Federal Funding Accountability and Transparency Act of 2006
- Long title: A bill to require full disclosure of all entities and organizations receiving Federal funds.
- Acronyms (colloquial): Federal Funding Accountability and Transparency Act of 2006
- Enacted by: the 109th United States Congress

Citations
- Public law: Pub. L. 109–282 (text) (PDF)
- Statutes at Large: 120 Stat. 1186

Legislative history
- Introduced in the Senate as S. 2590 by Tom Coburn (R–OK), Barack Obama (D–IL), Tom Carper (D–DE), and John McCain (R–AZ) on April 6, 2006; Committee consideration by Committee on Homeland Security and Governmental Affairs; Subcommittee on Federal Financial Management, Government Information, and International Security; Passed the Senate on September 6, 2006 (Unanimously approved); Passed the House on September 13, 2006 (Voice); Signed into law by President George W. Bush on September 26, 2006;

= Federal Funding Accountability and Transparency Act of 2006 =

US government statute

The Federal Funding Accountability and Transparency Act of 2006 (S. 2590) is an Act of Congress that requires the full disclosure to the public of all entities or organizations receiving federal funds beginning in fiscal year (FY) 2007. The website USAspending.gov opened in December 2007 as a result of the act, and is maintained by the Office of Management and Budget. The Congressional Budget Office estimates S. 2590 will cost $15 million over its authorized time period of 2007–2011.

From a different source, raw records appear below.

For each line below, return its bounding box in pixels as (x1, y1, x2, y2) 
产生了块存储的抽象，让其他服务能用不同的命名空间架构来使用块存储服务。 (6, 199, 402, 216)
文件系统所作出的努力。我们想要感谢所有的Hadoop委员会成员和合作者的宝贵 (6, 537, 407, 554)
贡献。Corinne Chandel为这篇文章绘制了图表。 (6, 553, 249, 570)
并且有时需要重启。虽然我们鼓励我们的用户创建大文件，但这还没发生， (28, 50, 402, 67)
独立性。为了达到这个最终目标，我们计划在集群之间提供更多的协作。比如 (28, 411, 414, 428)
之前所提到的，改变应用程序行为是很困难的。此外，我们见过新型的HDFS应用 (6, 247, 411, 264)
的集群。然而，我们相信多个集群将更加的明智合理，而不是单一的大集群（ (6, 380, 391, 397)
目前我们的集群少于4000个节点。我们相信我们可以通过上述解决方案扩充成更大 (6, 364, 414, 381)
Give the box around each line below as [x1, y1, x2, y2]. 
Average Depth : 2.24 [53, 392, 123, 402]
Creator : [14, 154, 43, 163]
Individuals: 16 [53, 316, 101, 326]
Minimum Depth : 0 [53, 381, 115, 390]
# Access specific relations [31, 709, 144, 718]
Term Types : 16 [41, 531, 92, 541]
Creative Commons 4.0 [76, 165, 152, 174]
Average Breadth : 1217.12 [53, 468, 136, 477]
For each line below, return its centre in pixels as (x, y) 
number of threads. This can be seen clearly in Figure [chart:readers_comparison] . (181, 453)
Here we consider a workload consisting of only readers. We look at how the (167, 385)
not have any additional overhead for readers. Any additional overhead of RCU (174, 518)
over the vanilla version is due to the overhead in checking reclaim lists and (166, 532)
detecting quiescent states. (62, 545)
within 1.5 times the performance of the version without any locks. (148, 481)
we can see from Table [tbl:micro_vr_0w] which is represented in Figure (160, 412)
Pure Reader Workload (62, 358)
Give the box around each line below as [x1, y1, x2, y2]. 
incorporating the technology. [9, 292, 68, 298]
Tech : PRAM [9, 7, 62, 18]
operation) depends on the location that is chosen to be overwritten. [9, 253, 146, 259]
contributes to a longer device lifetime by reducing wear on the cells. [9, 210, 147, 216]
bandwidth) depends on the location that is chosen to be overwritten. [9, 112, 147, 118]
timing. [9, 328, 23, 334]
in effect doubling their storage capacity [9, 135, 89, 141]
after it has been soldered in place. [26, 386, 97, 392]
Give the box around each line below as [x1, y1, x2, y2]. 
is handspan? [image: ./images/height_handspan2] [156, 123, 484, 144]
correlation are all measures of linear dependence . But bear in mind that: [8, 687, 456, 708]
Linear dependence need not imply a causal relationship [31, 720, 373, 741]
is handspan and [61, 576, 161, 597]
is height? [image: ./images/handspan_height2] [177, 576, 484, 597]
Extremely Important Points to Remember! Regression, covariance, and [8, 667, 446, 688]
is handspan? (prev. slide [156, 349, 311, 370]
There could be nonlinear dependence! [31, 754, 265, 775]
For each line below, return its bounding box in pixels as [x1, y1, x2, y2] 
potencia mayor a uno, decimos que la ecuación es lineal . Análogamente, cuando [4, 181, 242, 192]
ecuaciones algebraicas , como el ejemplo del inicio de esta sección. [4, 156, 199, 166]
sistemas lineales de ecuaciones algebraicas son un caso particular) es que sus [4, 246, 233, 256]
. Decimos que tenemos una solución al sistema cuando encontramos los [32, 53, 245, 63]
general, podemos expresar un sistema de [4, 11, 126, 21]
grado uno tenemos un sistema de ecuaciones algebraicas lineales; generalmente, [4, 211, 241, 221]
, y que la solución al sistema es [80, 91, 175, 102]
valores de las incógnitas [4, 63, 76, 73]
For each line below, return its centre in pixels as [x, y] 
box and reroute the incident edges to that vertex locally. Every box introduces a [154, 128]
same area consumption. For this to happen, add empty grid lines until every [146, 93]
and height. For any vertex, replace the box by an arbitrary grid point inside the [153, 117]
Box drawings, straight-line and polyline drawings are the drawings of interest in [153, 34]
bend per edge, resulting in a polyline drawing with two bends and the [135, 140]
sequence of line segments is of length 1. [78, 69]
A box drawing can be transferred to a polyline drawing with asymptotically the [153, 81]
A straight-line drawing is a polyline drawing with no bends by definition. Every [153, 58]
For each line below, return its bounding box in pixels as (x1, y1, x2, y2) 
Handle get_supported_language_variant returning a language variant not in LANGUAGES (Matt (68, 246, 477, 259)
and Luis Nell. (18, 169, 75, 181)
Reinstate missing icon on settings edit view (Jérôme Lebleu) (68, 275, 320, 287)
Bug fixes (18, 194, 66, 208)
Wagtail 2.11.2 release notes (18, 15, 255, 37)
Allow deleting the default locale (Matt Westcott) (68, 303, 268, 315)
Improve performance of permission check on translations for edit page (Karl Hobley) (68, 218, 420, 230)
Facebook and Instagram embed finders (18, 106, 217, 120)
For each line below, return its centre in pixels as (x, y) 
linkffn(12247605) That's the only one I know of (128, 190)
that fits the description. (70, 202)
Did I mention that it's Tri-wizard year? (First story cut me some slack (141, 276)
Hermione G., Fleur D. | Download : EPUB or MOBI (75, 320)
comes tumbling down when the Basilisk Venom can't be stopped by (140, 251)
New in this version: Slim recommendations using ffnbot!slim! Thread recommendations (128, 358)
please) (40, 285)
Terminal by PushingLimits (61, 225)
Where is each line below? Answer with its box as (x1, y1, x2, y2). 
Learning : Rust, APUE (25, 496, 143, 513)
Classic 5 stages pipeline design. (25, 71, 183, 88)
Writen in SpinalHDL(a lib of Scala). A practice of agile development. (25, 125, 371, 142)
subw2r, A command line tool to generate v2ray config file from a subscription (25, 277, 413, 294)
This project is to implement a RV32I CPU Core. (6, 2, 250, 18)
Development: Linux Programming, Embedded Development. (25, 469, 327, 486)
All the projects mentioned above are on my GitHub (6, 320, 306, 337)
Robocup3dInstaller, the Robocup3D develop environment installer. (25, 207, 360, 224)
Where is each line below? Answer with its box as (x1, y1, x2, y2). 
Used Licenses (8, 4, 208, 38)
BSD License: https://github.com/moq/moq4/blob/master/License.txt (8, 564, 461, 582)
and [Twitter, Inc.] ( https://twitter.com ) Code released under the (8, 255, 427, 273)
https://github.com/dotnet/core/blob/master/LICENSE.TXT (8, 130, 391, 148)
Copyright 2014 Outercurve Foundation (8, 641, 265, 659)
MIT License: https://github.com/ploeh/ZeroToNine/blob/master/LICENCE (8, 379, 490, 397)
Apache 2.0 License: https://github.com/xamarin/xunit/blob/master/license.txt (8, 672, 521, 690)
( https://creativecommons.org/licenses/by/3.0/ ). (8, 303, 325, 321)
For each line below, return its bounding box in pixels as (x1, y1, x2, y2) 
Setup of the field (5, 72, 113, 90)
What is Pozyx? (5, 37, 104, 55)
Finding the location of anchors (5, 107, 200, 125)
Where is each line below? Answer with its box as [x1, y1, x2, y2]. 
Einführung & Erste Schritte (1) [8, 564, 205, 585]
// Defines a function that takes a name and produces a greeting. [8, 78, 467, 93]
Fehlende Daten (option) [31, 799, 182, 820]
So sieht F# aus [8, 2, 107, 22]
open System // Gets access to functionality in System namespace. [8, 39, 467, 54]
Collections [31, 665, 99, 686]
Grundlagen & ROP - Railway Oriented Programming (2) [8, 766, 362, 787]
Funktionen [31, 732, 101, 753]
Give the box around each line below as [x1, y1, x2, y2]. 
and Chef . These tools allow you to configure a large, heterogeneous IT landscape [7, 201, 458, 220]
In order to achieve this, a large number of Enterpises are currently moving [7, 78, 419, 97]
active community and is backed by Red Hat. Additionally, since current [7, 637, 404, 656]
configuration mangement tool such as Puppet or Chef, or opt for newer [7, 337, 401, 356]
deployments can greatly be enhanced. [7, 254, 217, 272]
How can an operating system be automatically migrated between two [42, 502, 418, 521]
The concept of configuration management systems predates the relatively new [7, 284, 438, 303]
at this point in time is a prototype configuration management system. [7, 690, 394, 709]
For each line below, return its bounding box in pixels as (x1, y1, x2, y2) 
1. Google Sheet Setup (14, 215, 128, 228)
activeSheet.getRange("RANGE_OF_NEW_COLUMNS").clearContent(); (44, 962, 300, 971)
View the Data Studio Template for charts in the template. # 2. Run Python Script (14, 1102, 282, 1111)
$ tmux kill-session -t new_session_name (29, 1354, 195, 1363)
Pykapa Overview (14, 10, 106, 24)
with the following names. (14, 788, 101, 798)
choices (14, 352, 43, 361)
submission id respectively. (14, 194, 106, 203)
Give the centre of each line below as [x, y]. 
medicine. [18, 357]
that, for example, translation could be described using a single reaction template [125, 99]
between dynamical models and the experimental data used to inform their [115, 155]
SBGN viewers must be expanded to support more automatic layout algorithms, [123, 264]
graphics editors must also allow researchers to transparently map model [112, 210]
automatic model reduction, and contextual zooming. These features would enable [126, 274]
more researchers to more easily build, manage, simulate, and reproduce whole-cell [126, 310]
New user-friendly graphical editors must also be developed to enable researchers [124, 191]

The bill was introduced by Senator Tom Coburn, for himself and Senators Barack Obama, Tom Carper and John McCain on April 6, 2006. After two "secret holds" placed by Senators Ted Stevens, a Republican, and Robert Byrd, a Democrat were revealed and removed, it was passed unanimously in the Senate on September 6, 2006, and by the House on September 13, 2006. The bill was signed into law by President George W. Bush on September 26, 2006.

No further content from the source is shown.